Mistério com 50 anos revelado. Cientistas identificam novo grupo sanguíneo
Uma equipa de cientistas do Reino Unido e de Israel revelou, após 50 anos de investigação, a descoberta de um novo grupo sanguíneo humano, desvendando finalmente um mistério que teve início em 1972. Foi neste ano que uma mulher grávida foi submetida a uma análise de sangue, e os médicos notaram a ausência de uma molécula de superfície presente em todas as outras células sanguíneas conhecidas até então.
Agora, meio século depois, esta ausência molecular conduziu os investigadores a descrever um novo sistema de grupo sanguíneo, que pode ter implicações significativas no tratamento de pacientes raros, mas críticos. “É uma enorme conquista e o culminar de um esforço de equipa de longa data”, afirmou a hematologista do Serviço Nacional de Saúde do Reino Unido (NHS), Louise Tilley, que tem dedicado quase 20 anos da sua carreira à investigação deste fenómeno e que liderou a equipa de investigadores responsável pelo estudo, publicado na revista científica Blood.
O sistema ABO e o fator rhesus (o “positivo” ou “negativo”) são os grupos sanguíneos mais conhecidos, mas existem muitos outros sistemas baseados numa variedade de proteínas e açúcares que revestem as células sanguíneas. Estes antígenos servem, entre outras funções, como marcadores que ajudam o corpo a distinguir as suas próprias células das células estranhas, potencialmente perigosas.
Quando esses marcadores não coincidem durante uma transfusão de sangue, podem ocorrer reações adversas graves, que podem até ser fatais. Por isso, a identificação precisa dos grupos sanguíneos é crucial para garantir a segurança dos procedimentos médicos.
Embora a maioria dos principais grupos sanguíneos tenha sido identificada no início do século XX, alguns, como o sistema Er, descrito apenas em 2022, afetam um número muito pequeno de pessoas. O mesmo acontece com o novo sistema sanguíneo agora descoberto, denominado grupo sanguíneo MAL.
A investigação revelou que mais de 99,9% das pessoas possuem um antígeno chamado AnWj, que estava ausente no sangue da paciente analisada em 1972. Este antígeno é encontrado numa proteína que atua no revestimento das células nervosas e linfáticas, o que levou os investigadores a batizar o novo grupo sanguíneo de MAL, em referência à proteína “myelin and lymphocyte” (mielina e linfócitos).
Quando uma pessoa herda versões mutadas de ambas as cópias do gene MAL, acaba por desenvolver um tipo sanguíneo negativo para o AnWj, como no caso da paciente analisada há 50 anos. No entanto, os cientistas também identificaram três pacientes com esse tipo raro de sangue, mas sem a mutação nos genes MAL, sugerindo que certas desordens sanguíneas podem suprimir a presença do antígeno.
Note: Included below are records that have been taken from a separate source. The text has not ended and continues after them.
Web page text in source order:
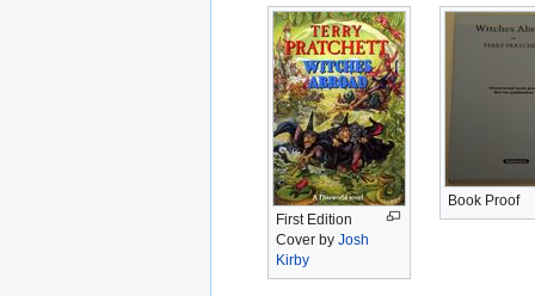
First Edition
Cover by Josh
Kirby
Book Proof
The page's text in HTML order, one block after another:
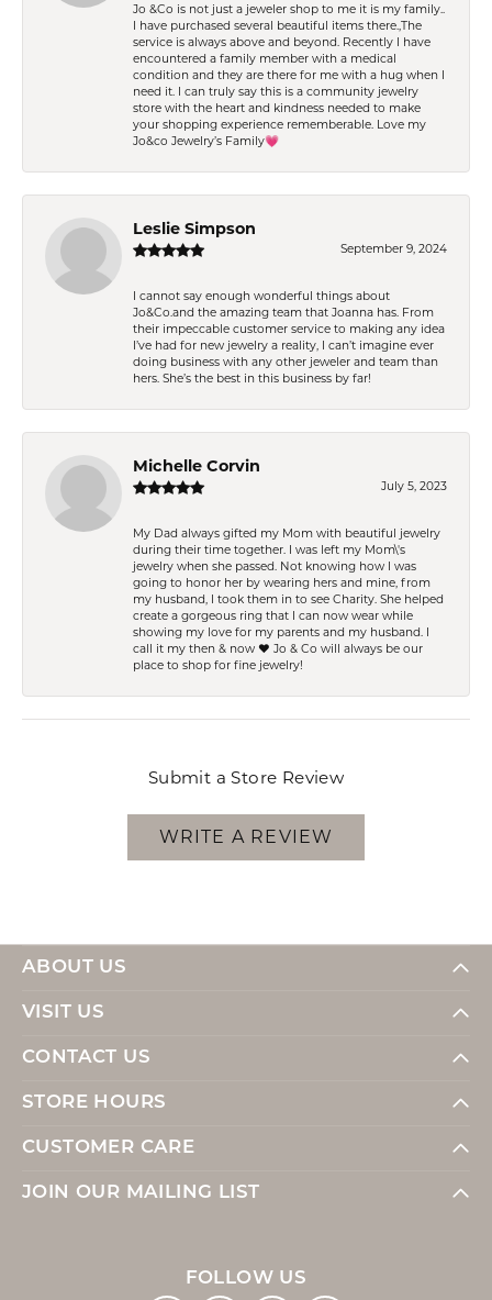
Jo &Co is not just a jeweler shop to me it is my family..
I have purchased several beautiful items there.,The
service is always above and beyond. Recently I have
encountered a family member with a medical
condition and they are there for me with a hug when I
need it. I can truly say this is a community jewelry
store with the heart and kindness needed to make
your shopping experience rememberable. Love my
Jo&co Jewelry’s Family💗
Leslie Simpson
September 9, 2024
I cannot say enough wonderful things about
Jo&Co.and the amazing team that Joanna has. From
their impeccable customer service to making any idea
I’ve had for new jewelry a reality, I can’t imagine ever
doing business with any other jeweler and team than
hers. She’s the best in this business by far!
Michelle Corvin
July 5, 2023
My Dad always gifted my Mom with beautiful jewelry
during their time together. I was left my Mom\'s
jewelry when she passed. Not knowing how I was
going to honor her by wearing hers and mine, from
my husband, I took them in to see Charity. She helped
create a gorgeous ring that I can now wear while
showing my love for my parents and my husband. I
call it my then & now ❤️ Jo & Co will always be our
place to shop for fine jewelry!
Submit a Store Review
WRITE A REVIEW
ABOUT US
VISIT US
CONTACT US
STORE HOURS
CUSTOMER CARE
JOIN OUR MAILING LIST
FOLLOW US
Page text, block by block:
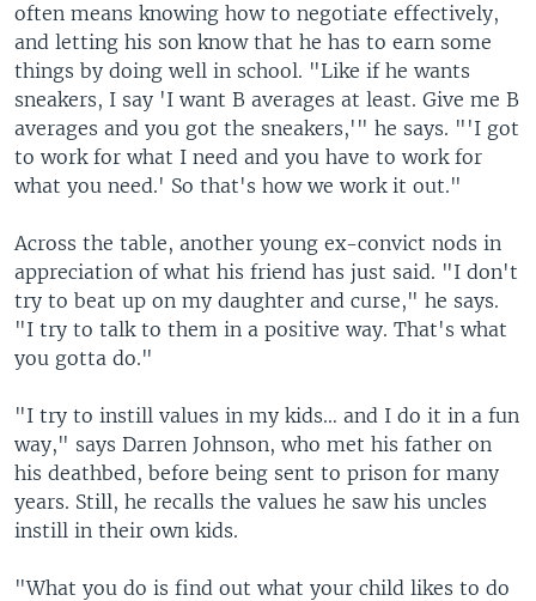
often means knowing how to negotiate effectively,
and letting his son know that he has to earn some
things by doing well in school. "Like if he wants
sneakers, I say 'I want B averages at least. Give me B
averages and you got the sneakers,'" he says. "'I got
to work for what I need and you have to work for
what you need.' So that's how we work it out."
Across the table, another young ex-convict nods in
appreciation of what his friend has just said. "I don't
try to beat up on my daughter and curse," he says.
"I try to talk to them in a positive way. That's what
you gotta do."
"I try to instill values in my kids… and I do it in a fun
way," says Darren Johnson, who met his father on
his deathbed, before being sent to prison for many
years. Still, he recalls the values he saw his uncles
instill in their own kids.
"What you do is find out what your child likes to do
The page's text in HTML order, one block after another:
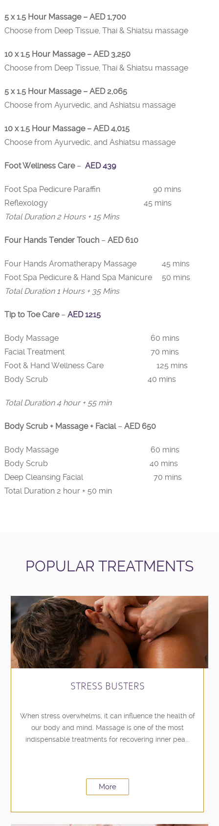
5 x 1.5 Hour Massage – AED 1,700
Choose from Deep Tissue, Thai & Shiatsu massage
10 x 1.5 Hour Massage – AED 3,250
Choose from Deep Tissue, Thai & Shiatsu massage
5 x 1.5 Hour Massage – AED 2,065
Choose from Ayurvedic, and Ashiatsu massage
10 x 1.5 Hour Massage – AED 4,015
Choose from Ayurvedic, and Ashiatsu massage
Foot Wellness Care – AED 439
Foot Spa Pedicure Paraffin 90 mins
Reflexology 45 mins
Total Duration 2 Hours + 15 Mins
Four Hands Tender Touch – AED 610
Four Hands Aromatherapy Massage 45 mins
Foot Spa Pedicure & Hand Spa Manicure 50 mins
Total Duration 1 Hours + 35 Mins
Tip to Toe Care – AED 1215
Body Massage 60 mins
Facial Treatment 70 mins
Foot & Hand Wellness Care 125 mins
Body Scrub 40 mins
Total Duration 4 hour + 55 min
Body Scrub + Massage + Facial – AED 650
Body Massage 60 mins
Body Scrub 40 mins
Deep Cleansing Facial 70 mins
Total Duration 2 hour + 50 min
POPULAR TREATMENTS
STRESS BUSTERS
When stress overwhelms, it can influence the health of
our body and mind. Massage is one of the most
indispensable treatments for recovering inner pea...
More

“Este foi um trabalho extremamente difícil, pois os casos genéticos são muito raros”, explicou Tilley. A investigação necessitou de vários métodos para confirmar a natureza do sistema sanguíneo MAL. Para comprovar a descoberta, os cientistas inseriram o gene MAL normal em células sanguíneas AnWj-negativas, o que resultou na produção do antígeno AnWj nessas células, provando que o gene estava diretamente relacionado com o grupo sanguíneo.
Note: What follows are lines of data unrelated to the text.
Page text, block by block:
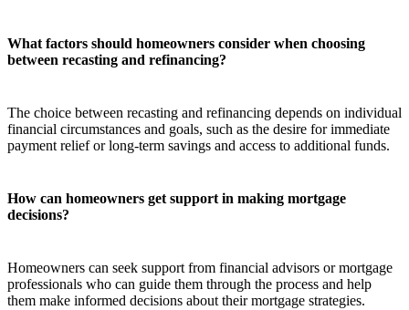
What factors should homeowners consider when choosing
between recasting and refinancing?
The choice between recasting and refinancing depends on individual
financial circumstances and goals, such as the desire for immediate
payment relief or long-term savings and access to additional funds.
How can homeowners get support in making mortgage
decisions?
Homeowners can seek support from financial advisors or mortgage
professionals who can guide them through the process and help
them make informed decisions about their mortgage strategies.
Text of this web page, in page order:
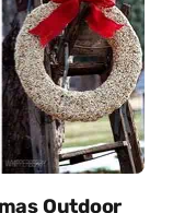
Outdoor
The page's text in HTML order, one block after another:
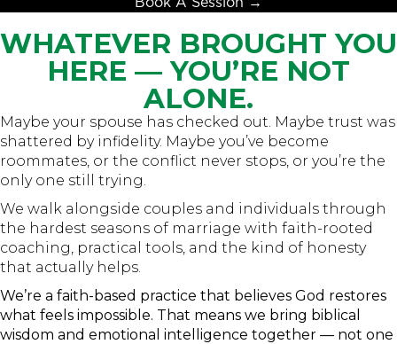
WHATEVER BROUGHT YOU
HERE — YOU’RE NOT
ALONE.
Maybe your spouse has checked out. Maybe trust was
shattered by infidelity. Maybe you’ve become
roommates, or the conflict never stops, or you’re the
only one still trying.
We walk alongside couples and individuals through
the hardest seasons of marriage with faith-rooted
coaching, practical tools, and the kind of honesty
that actually helps.
We’re a faith-based practice that believes God restores
what feels impossible. That means we bring biblical
wisdom and emotional intelligence together — not one
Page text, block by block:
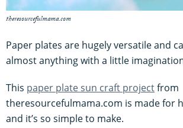
theresourcefulmama.com
Paper plates are hugely versatile and
almost anything with a little
This paper plate sun craft projectfrom
theresourcefulmama.com is made for
and it’s so simple to make.
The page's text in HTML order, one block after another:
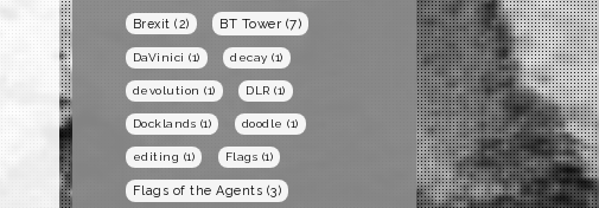
Brexit (2) BT Tower (7)
DaVinici (1) decay (1)
devolution (1) DLR (1)
Docklands (1) doodle (1)
editing (1) Flags (1)
Flags of the Agents (3)
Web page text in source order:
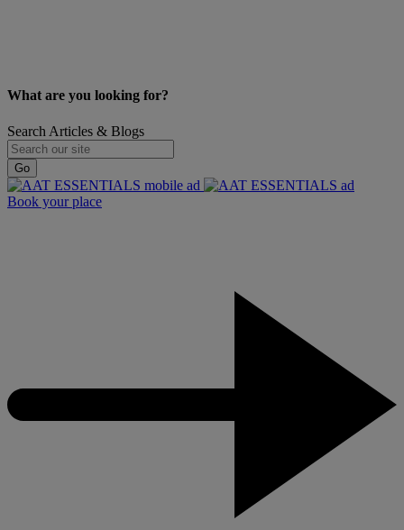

A proteína MAL desempenha um papel fundamental na estabilização das membranas celulares e no transporte de substâncias entre as células. Curiosamente, investigações anteriores descobriram que o antígeno AnWj não está presente nos recém-nascidos, mas surge pouco tempo após o nascimento.
Ainda que os pacientes com sangue AnWj-negativo partilhem a mesma mutação genética, não foram encontradas outras anomalias ou doenças associadas a esta condição. Contudo, agora que os investigadores identificaram os marcadores genéticos da mutação MAL, será possível testar pacientes para determinar se o seu tipo sanguíneo negativo é herdado ou causado por supressão. Esta última hipótese pode indicar a presença de outro problema médico subjacente.
Estes tipos raros de grupos sanguíneos podem ter impactos devastadores em pacientes, especialmente em situações de transfusões ou complicações médicas. “Quanto mais compreendermos estas particularidades sanguíneas raras, mais vidas poderemos salvar”, destacou a equipa de investigadores.